- SOURCE MATERIAL -
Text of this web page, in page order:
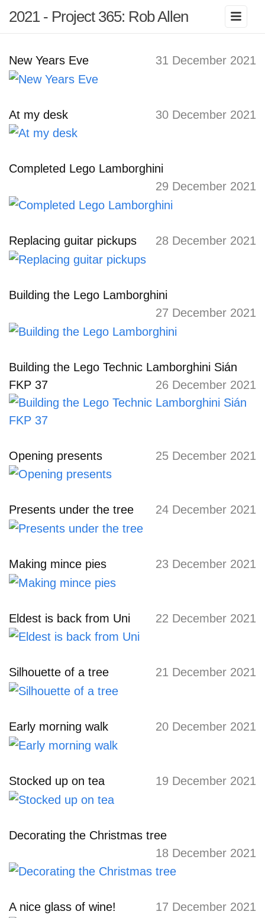
2021 - Project 365: Rob Allen
New Years Eve 31 December 2021
At my desk 30 December 2021
Completed Lego Lamborghini
29 December 2021
Replacing guitar pickups 28 December 2021
Building the Lego Lamborghini
27 December 2021
Building the Lego Technic Lamborghini Sián
FKP 37
26 December 2021
Opening presents 25 December 2021
Presents under the tree 24 December 2021
Making mince pies 23 December 2021
Eldest is back from Uni 22 December 2021
Silhouette of a tree 21 December 2021
Early morning walk 20 December 2021
Stocked up on tea 19 December 2021
Decorating the Christmas tree
18 December 2021
A nice glass of wine! 17 December 2021
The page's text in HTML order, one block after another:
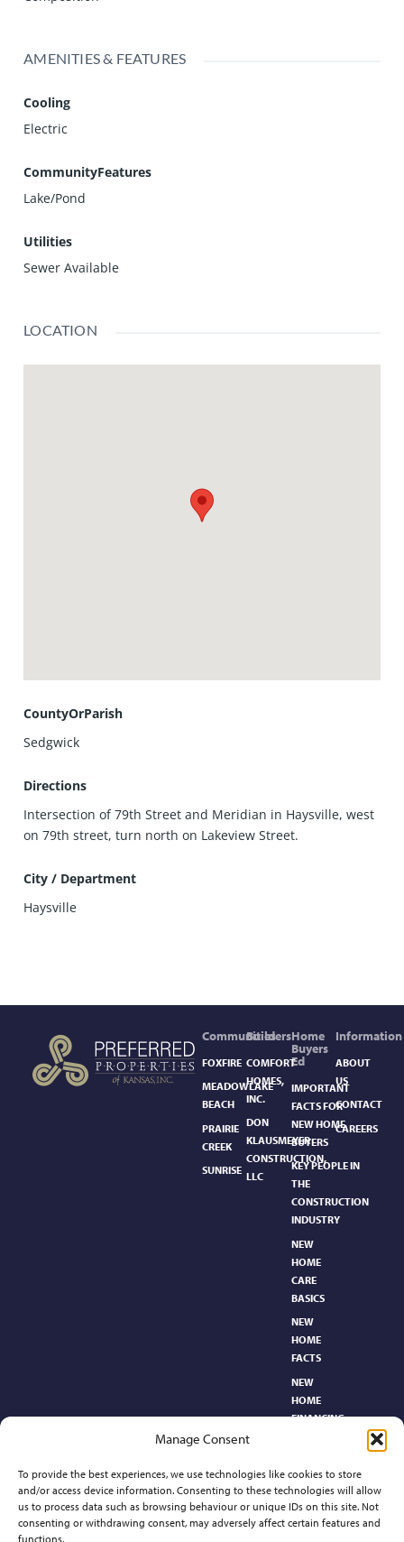
Manage Consent
To provide the best experiences, we use technologies like cookies to store
and/or access device information. Consenting to these technologies will allow
us to process data such as browsing behaviour or unique IDs on this site. Not
consenting or withdrawing consent, may adversely affect certain features and
functions.
AMENITIES & FEATURES
Cooling
Electric
CommunityFeatures
Lake/Pond
Utilities
Sewer Available
LOCATION
CountyOrParish
Sedgwick
Directions
Intersection of 79th Street and Meridian in Haysville, west
on 79th street, turn north on Lakeview Street.
City / Department
Haysville
Communities
FOXFIRE
MEADOWLAKE
BEACH
PRAIRIE
CREEK
SUNRISE
Builders
COMFORT
HOMES,
INC.
DON
KLAUSMEYER
CONSTRUCTION,
LLC
Home
Buyers
Ed
IMPORTANT
FACTS FOR
NEW HOME
BUYERS
KEY PEOPLE IN
THE
CONSTRUCTION
INDUSTRY
NEW
HOME
CARE
BASICS​
NEW
HOME
FACTS
NEW
HOME
FINANCING
GLOSSARY
RELOCATION
CENTER
Information
ABOUT
US
CONTACT
CAREERS
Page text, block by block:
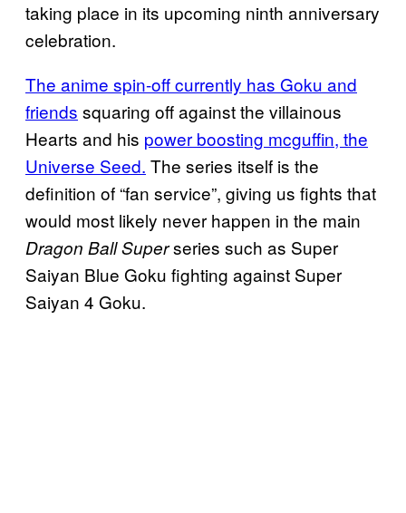
taking place in its upcoming ninth anniversary
celebration.
The anime spin-off currently has Goku and
friends squaring off against the villainous
Hearts and his power boosting mcguffin, the
Universe Seed. The series itself is the
definition of “fan service”, giving us fights that
would most likely never happen in the main
Dragon Ball Superseries such as Super
Saiyan Blue Goku fighting against Super
Saiyan 4 Goku.
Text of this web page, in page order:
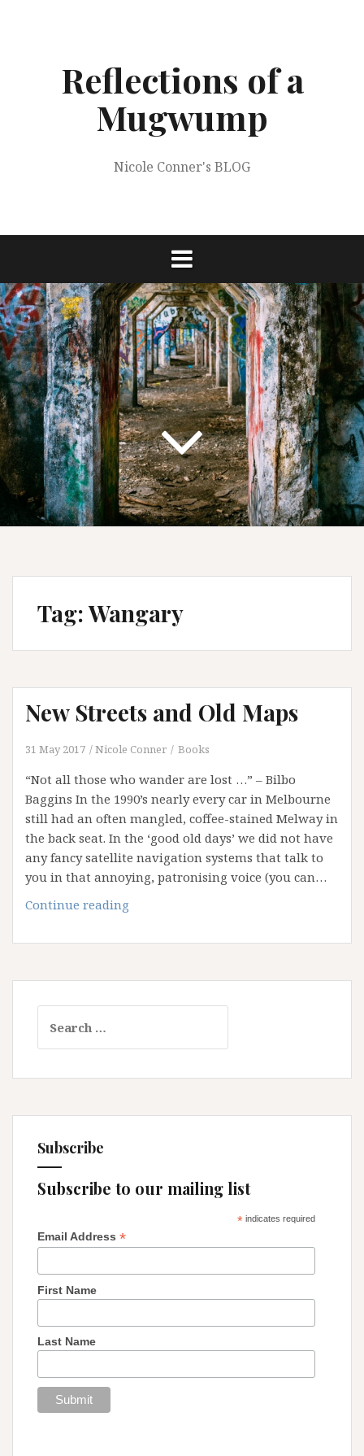
Reflections of a
Mugwump
Nicole Conner's BLOG
Tag:Wangary
New Streets and Old Maps
31 May 2017 Nicole Conner Books
“Not all those who wander are lost …” – Bilbo
Baggins In the 1990’s nearly every car in Melbourne
still had an often mangled, coffee-stained Melway in
the back seat. In the ‘good old days’ we did not have
any fancy satellite navigation systems that talk to
you in that annoying, patronising voice (you can…
Continue reading
and
Maps
for:
Subscribe
Subscribe to our mailing list
*indicates required
Email Address *
First Name
Last Name
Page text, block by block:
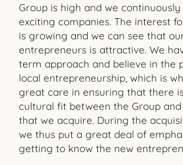
Group is high and we
exciting companies. The interest
is growing and we can see that
entrepreneurs is attractive. We
term approach and believe in the
local entrepreneurship, which is
great care in ensuring that there
cultural fit between the Group
that we acquire. During the
we thus put a great deal of
getting to know the new

- WHAT THE EXERCISE ASKS -
All entries above are to be reproduced exactly, with no pictures.

- ANSWER TO THE PROBLEM -
Text of this web page, in page order:
2021 - Project 365: Rob Allen
New Years Eve 31 December 2021
At my desk 30 December 2021
Completed Lego Lamborghini
29 December 2021
Replacing guitar pickups 28 December 2021
Building the Lego Lamborghini
27 December 2021
Building the Lego Technic Lamborghini Sián
FKP 37
26 December 2021
Opening presents 25 December 2021
Presents under the tree 24 December 2021
Making mince pies 23 December 2021
Eldest is back from Uni 22 December 2021
Silhouette of a tree 21 December 2021
Early morning walk 20 December 2021
Stocked up on tea 19 December 2021
Decorating the Christmas tree
18 December 2021
A nice glass of wine! 17 December 2021
The page's text in HTML order, one block after another:
Manage Consent
To provide the best experiences, we use technologies like cookies to store
and/or access device information. Consenting to these technologies will allow
us to process data such as browsing behaviour or unique IDs on this site. Not
consenting or withdrawing consent, may adversely affect certain features and
functions.
AMENITIES & FEATURES
Cooling
Electric
CommunityFeatures
Lake/Pond
Utilities
Sewer Available
LOCATION
CountyOrParish
Sedgwick
Directions
Intersection of 79th Street and Meridian in Haysville, west
on 79th street, turn north on Lakeview Street.
City / Department
Haysville
Communities
FOXFIRE
MEADOWLAKE
BEACH
PRAIRIE
CREEK
SUNRISE
Builders
COMFORT
HOMES,
INC.
DON
KLAUSMEYER
CONSTRUCTION,
LLC
Home
Buyers
Ed
IMPORTANT
FACTS FOR
NEW HOME
BUYERS
KEY PEOPLE IN
THE
CONSTRUCTION
INDUSTRY
NEW
HOME
CARE
BASICS​
NEW
HOME
FACTS
NEW
HOME
FINANCING
GLOSSARY
RELOCATION
CENTER
Information
ABOUT
US
CONTACT
CAREERS
Page text, block by block:
taking place in its upcoming ninth anniversary
celebration.
The anime spin-off currently has Goku and
friends squaring off against the villainous
Hearts and his power boosting mcguffin, the
Universe Seed. The series itself is the
definition of “fan service”, giving us fights that
would most likely never happen in the main
Dragon Ball Superseries such as Super
Saiyan Blue Goku fighting against Super
Saiyan 4 Goku.
Text of this web page, in page order:
Reflections of a
Mugwump
Nicole Conner's BLOG
Tag:Wangary
New Streets and Old Maps
31 May 2017 Nicole Conner Books
“Not all those who wander are lost …” – Bilbo
Baggins In the 1990’s nearly every car in Melbourne
still had an often mangled, coffee-stained Melway in
the back seat. In the ‘good old days’ we did not have
any fancy satellite navigation systems that talk to
you in that annoying, patronising voice (you can…
Continue reading
and
Maps
for:
Subscribe
Subscribe to our mailing list
*indicates required
Email Address *
First Name
Last Name
Page text, block by block:
Group is high and we
exciting companies. The interest
is growing and we can see that
entrepreneurs is attractive. We
term approach and believe in the
local entrepreneurship, which is
great care in ensuring that there
cultural fit between the Group
that we acquire. During the
we thus put a great deal of
getting to know the new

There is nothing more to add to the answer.